Are there any heuristics for selecting the bandwidth for kernel density estimation? In other words, is a spiky curve better or a smooth one?

Best Answer

I assume your sample is from a continuous distribution. Then the situation is somewhat like it is for making histograms. If you have enough data, you want to choose the width of histogram bars to be just thin enough to suggest the shape of the population density curve without the 'raggedy' look that comes from neighboring bars of very different heights (maybe interspersed with some empty bins).

If the population density is multi-modal (as for a mixture of several distributions), then you don't want bars so thick that you can't see the individual modes. [The link, provided by @whuber while I was writing this answer, pays particular attention to detecting modes.]

Using the KDE (kernel density estimator) of density in R, I have found that the default bandwidth is usually about right. Sometimes I halve it and sometimes I double it, depending on the task at hand.

Sampling from a normal distribution, you may need a sample as large as a thousand to get a useful density estimator.

set.seed(2921)
x1 = rnorm(500, 100, 15)
x2 = rnorm(1000, 100, 15)
x3 = rnorm(5000, 100, 15)

The three panels below compare R's default histogram bins, KDE badwiths (dotted brown), and population density (blue) for samples of sizes 500, 1000, and 5000. (Maybe the histogram at the right could use thinner bars, but eh default KDE bandwidth seems about right.)

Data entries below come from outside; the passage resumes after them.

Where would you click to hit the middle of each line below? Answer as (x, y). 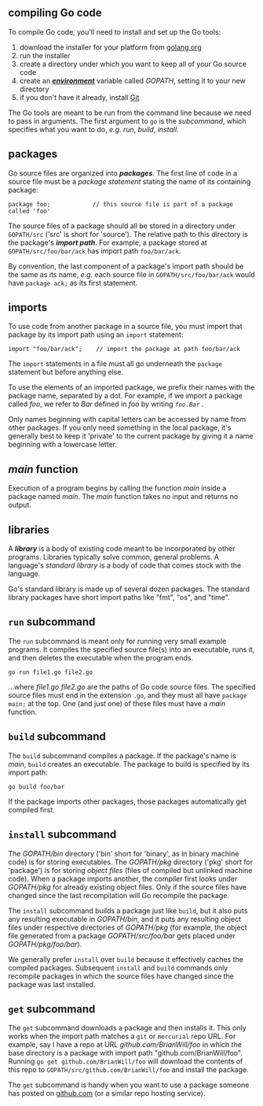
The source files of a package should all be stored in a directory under (122, 226)
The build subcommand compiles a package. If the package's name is (122, 756)
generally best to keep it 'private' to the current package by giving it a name (131, 436)
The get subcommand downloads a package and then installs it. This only (127, 1028)
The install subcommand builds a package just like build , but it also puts (128, 910)
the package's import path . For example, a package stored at (108, 242)
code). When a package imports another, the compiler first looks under (123, 879)
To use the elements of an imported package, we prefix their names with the (131, 387)
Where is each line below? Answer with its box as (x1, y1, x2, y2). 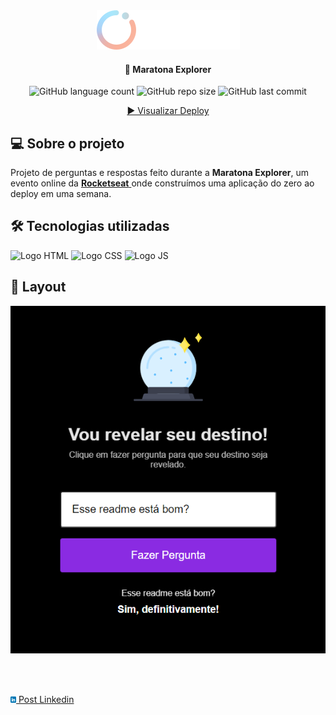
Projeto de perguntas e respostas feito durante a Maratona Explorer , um (10, 167, 309, 179)
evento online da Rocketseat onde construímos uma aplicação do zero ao (10, 177, 315, 189)
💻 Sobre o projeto (10, 135, 125, 152)
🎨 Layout (10, 279, 67, 296)
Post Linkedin (18, 693, 75, 705)
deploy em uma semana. (10, 188, 112, 200)
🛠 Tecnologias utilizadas (10, 218, 170, 235)
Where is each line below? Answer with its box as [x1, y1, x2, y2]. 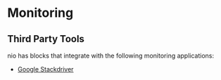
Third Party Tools [7, 33, 84, 45]
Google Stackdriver [17, 65, 74, 73]
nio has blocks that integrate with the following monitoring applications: [7, 51, 215, 60]
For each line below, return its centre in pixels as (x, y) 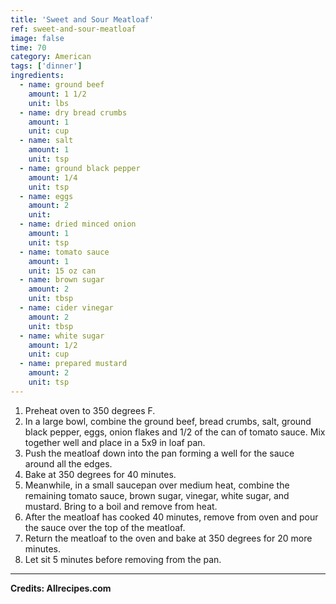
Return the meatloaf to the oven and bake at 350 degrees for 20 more (168, 538)
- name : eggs (46, 196)
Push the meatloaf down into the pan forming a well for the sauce (159, 453)
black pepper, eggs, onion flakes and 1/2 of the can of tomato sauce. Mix (175, 432)
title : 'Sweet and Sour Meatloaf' (82, 19)
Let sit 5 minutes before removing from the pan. (123, 559)
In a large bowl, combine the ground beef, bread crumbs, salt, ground (168, 421)
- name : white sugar (62, 336)
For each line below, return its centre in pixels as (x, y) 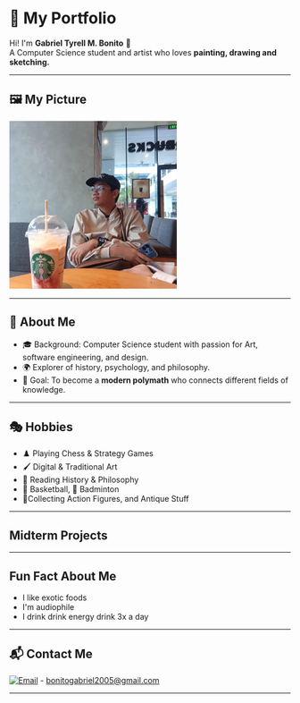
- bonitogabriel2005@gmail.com (100, 680)
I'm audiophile (48, 607)
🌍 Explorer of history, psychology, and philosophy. (116, 367)
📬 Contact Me (51, 654)
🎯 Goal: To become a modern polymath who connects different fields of (155, 380)
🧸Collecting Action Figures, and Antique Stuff (105, 499)
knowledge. (44, 389)
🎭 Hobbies (41, 427)
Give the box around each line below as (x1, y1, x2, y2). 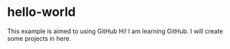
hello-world (7, 4, 76, 20)
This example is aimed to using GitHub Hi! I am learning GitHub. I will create (7, 27, 224, 35)
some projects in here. (7, 34, 72, 42)
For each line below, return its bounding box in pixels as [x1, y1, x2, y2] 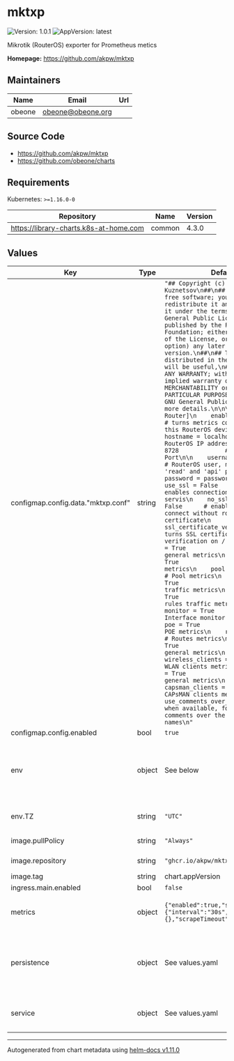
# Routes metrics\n [164, 635, 229, 643]
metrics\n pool [164, 565, 226, 573]
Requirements [7, 176, 70, 188]
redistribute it [164, 300, 218, 309]
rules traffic [164, 600, 211, 608]
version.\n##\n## [164, 349, 222, 357]
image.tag [10, 872, 44, 881]
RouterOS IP [164, 440, 204, 448]
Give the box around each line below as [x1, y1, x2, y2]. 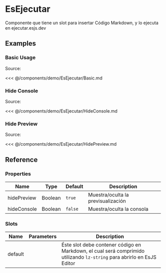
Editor [61, 260, 76, 267]
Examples [5, 39, 36, 48]
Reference [5, 156, 38, 164]
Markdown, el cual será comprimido [61, 248, 145, 255]
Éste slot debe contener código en [61, 241, 141, 248]
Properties [5, 170, 31, 177]
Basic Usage [5, 54, 36, 61]
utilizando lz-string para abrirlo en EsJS [61, 254, 157, 261]
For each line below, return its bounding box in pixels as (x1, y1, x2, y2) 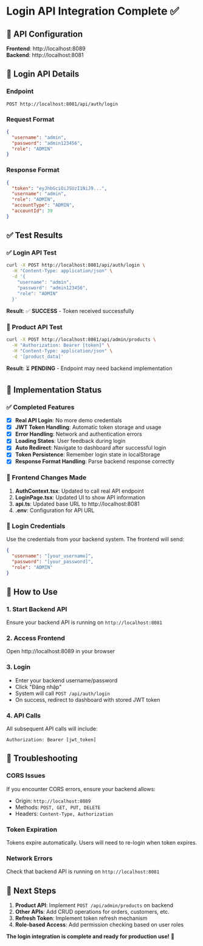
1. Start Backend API (6, 605, 67, 613)
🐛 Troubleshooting (6, 753, 78, 764)
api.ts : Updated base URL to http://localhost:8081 (15, 500, 140, 507)
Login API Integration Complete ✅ (6, 4, 179, 18)
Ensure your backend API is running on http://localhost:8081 (6, 619, 163, 626)
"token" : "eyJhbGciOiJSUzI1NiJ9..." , (12, 185, 108, 191)
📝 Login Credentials (6, 521, 66, 530)
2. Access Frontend (6, 634, 66, 642)

enter image description here

R code for figure:

par(mfrow=c(1,3))
hist(x1, prob=T, ylim=c(0,.03), col="skyblue2")
 curve(dnorm(x, 100, 15), add=T, lwd=2, col="blue")
 lines(density(x1), lwd=3, lty="dotted", col="brown")
hist(x2, prob=T, ylim=c(0,.03), col="skyblue2")
 curve(dnorm(x, 100, 15), add=T, lwd=2, col="blue")
 lines(density(x2), lwd=3, lty="dotted", col="brown")
hist(x3, prob=T, ylim=c(0,.03), col="skyblue2")
 curve(dnorm(x, 100, 15), add=T, lwd=2, col="blue")
 lines(density(x3), lwd=3, lty="dotted", col="brown")
par(mfrow=c(1,1))

Now we look at a bimodal population with (for simplicity, exactly) a 50:50 mixture of distributions with means sufficiently far apart to make bimodal populations.

set.seed(2921)
x1 = c(rnorm(250, 80, 15), rnorm(250, 120, 15))
x2 = c(rnorm(500, 80, 15), rnorm(500, 120, 15))
x3 = c(rnorm(2500, 80, 15), rnorm(2500, 120, 15))

Here again, we use defaults in R. The histogram at the left should probably have fewer bars, but the KDE bandwidth seems OK. Often, the KDE bandwidth is less 'fussy' than the width of histogram bars.

enter image description here

par(mfrow=c(1,3))
hist(x1, prob=T, ylim=c(0,.02), col="skyblue2")
 curve(.5*dnorm(x,80,15)+.5*dnorm(x,120,15), add=T, lwd=2, col="blue")
 lines(density(x1), lwd=3, lty="dotted", col="brown")
hist(x2, prob=T, ylim=c(0,.02), col="skyblue2")
 curve(.5*dnorm(x,80,15)+.5*dnorm(x,120,15), add=T, lwd=2, col="blue")
 lines(density(x2), lwd=3, lty="dotted", col="brown")
hist(x3, prob=T, ylim=c(0,.02), col="skyblue2")
 curve(.5*dnorm(x,80,15)+.5*dnorm(x,120,15), add=T, lwd=2, col="blue")
 lines(density(x3), lwd=3, lty="dotted", col="brown")
par(mfrow=c(1,1))

Note: If the population density has restricted support (for example, $[0,\infty)$ for gamma distributions, $[0,1]$ for beta distributions, the KDEs in R are often positive just outside the region of support.